For starters, listening to our children will give us insight into what they are being taught. Children today are learning that the misconception of race is important, that they can choose their gender, that divorce is encouraged. Not every child will accept these ideas, but we won’t know what they believe without listening.
We could remain unaware of their values, politics, beliefs, even what they think of God.
Besides gaining practical insight, practicing good listening also models that behavior for children. As adults, we value being heard. We want our spouses to hear, our bosses, coworkers, even our children. We want God to listen to us. This is all the more reason to show them the power of being heard.
We won’t know what our children are learning unless we ask. We won’t know what they believe, what values they hold, or what they think of God.
“Iron sharpens iron, and one person sharpens another.” (Proverbs 27:17)
As the saying goes, “You won’t know unless you ask,” but listening is only part of communication. We should also spend time talking to children about our own beliefs, politics, and faith. We shouldn’t just tell them what we think, but why. They aren’t always quick to ask questions, so they may not learn unless we share.
As a dance teacher, confidence is one concept I try to instill in my students. I explain to them that in hip-hop, individuality is valued even in group dances, giving them all the more reason to express themselves. Of course, teaching children involves more than choreographed movements.

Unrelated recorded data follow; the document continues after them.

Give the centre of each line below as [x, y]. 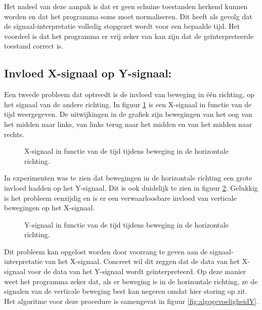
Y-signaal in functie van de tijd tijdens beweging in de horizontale [126, 224]
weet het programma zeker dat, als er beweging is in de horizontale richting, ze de [131, 281]
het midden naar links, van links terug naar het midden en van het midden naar [128, 124]
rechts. [14, 134]
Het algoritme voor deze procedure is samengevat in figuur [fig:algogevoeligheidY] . [131, 301]
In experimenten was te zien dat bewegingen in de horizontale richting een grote [128, 178]
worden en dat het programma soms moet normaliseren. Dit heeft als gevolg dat [128, 16]
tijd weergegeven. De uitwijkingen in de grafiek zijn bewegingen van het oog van [128, 114]

We remind them constantly to give thanks. We tell them every ten minutes that we love them. We tell them how much God loves them. No matter what we tell them, we should explain to them why what we say is true. Relying on them to automatically understand our teachings leaves them open to other possibly deconstructive ideas.
3. Gently Guide
“Start a youth out on his way; even when he grows old he will not depart from it.” (Proverbs 22:6)
“Fathers, don’t stir up anger in your children, but bring them up in the training and instruction of the Lord.” (Ephesians 6:4)
Sometimes we as adults are faced with a barrier when talking to children. We don’t want to overstep boundaries, conflict with another adult, or are simply afraid of how the child might react. This is why some parents put off telling children about sex, or why some teachers won’t challenge mainstream ideas like race and sex.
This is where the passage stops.